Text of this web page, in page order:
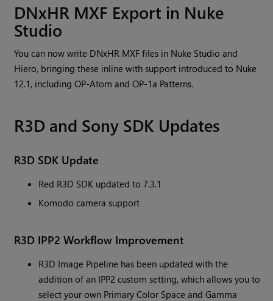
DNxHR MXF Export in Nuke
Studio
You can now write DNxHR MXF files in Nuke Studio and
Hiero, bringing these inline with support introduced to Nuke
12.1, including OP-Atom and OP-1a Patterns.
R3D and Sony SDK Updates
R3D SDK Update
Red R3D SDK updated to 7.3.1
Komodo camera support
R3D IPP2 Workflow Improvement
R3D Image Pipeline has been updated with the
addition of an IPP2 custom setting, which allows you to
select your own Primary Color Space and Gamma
--
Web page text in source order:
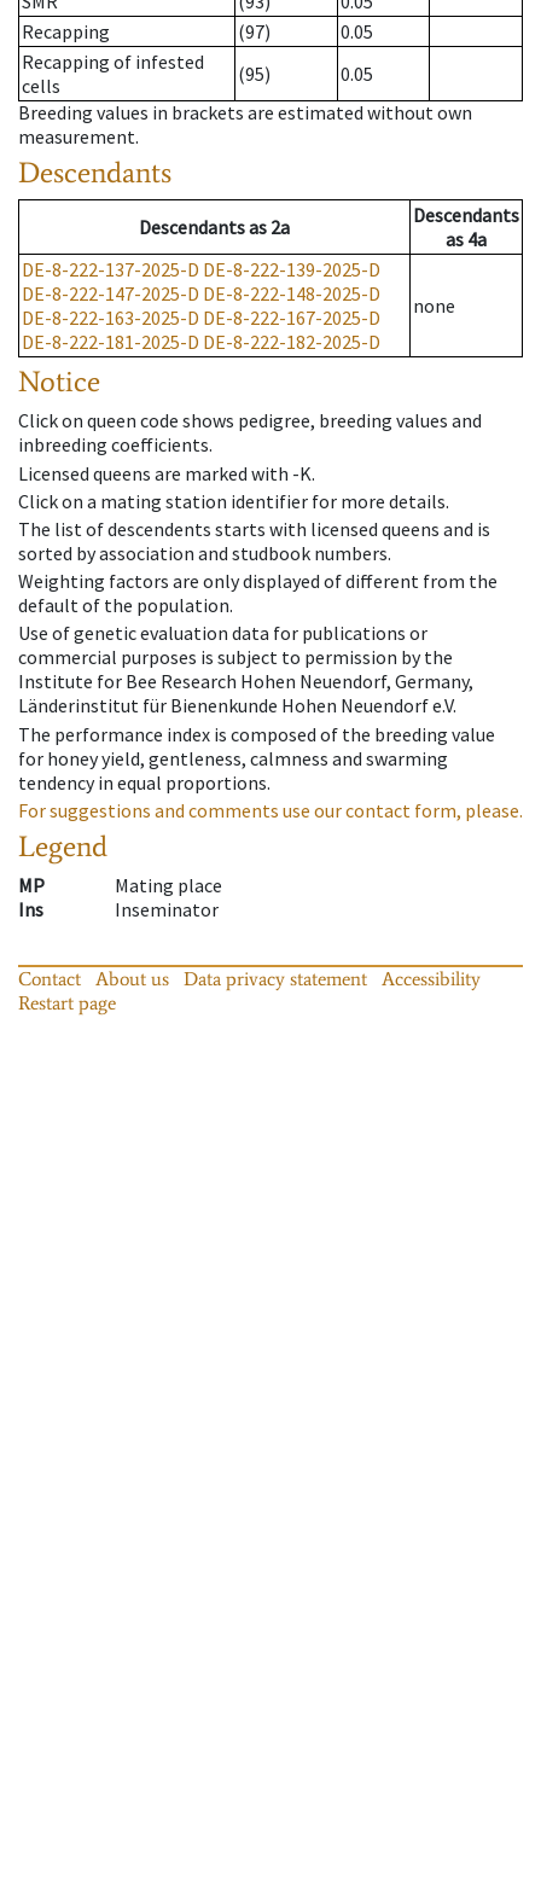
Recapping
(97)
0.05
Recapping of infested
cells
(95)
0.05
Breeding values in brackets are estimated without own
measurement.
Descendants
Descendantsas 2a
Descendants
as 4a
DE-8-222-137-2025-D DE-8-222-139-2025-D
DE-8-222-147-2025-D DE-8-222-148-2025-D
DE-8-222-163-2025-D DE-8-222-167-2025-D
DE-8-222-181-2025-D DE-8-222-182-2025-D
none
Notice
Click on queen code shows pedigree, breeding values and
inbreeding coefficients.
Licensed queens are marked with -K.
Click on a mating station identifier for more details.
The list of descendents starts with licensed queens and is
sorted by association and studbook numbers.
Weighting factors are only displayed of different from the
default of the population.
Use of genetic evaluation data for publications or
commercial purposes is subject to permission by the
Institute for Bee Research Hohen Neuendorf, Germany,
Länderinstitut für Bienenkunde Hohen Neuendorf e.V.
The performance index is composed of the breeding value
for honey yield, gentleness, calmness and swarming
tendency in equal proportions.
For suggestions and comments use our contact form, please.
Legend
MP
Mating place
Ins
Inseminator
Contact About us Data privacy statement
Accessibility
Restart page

Task objective: Of all the entries above, output exactly the lines between the one holding "default of the population." and the one holding "Restart page", inclusive.

Answer box:
default of the population.
Use of genetic evaluation data for publications or
commercial purposes is subject to permission by the
Institute for Bee Research Hohen Neuendorf, Germany,
Länderinstitut für Bienenkunde Hohen Neuendorf e.V.
The performance index is composed of the breeding value
for honey yield, gentleness, calmness and swarming
tendency in equal proportions.
For suggestions and comments use our contact form, please.
Legend
MP
Mating place
Ins
Inseminator
Contact About us Data privacy statement
Accessibility
Restart page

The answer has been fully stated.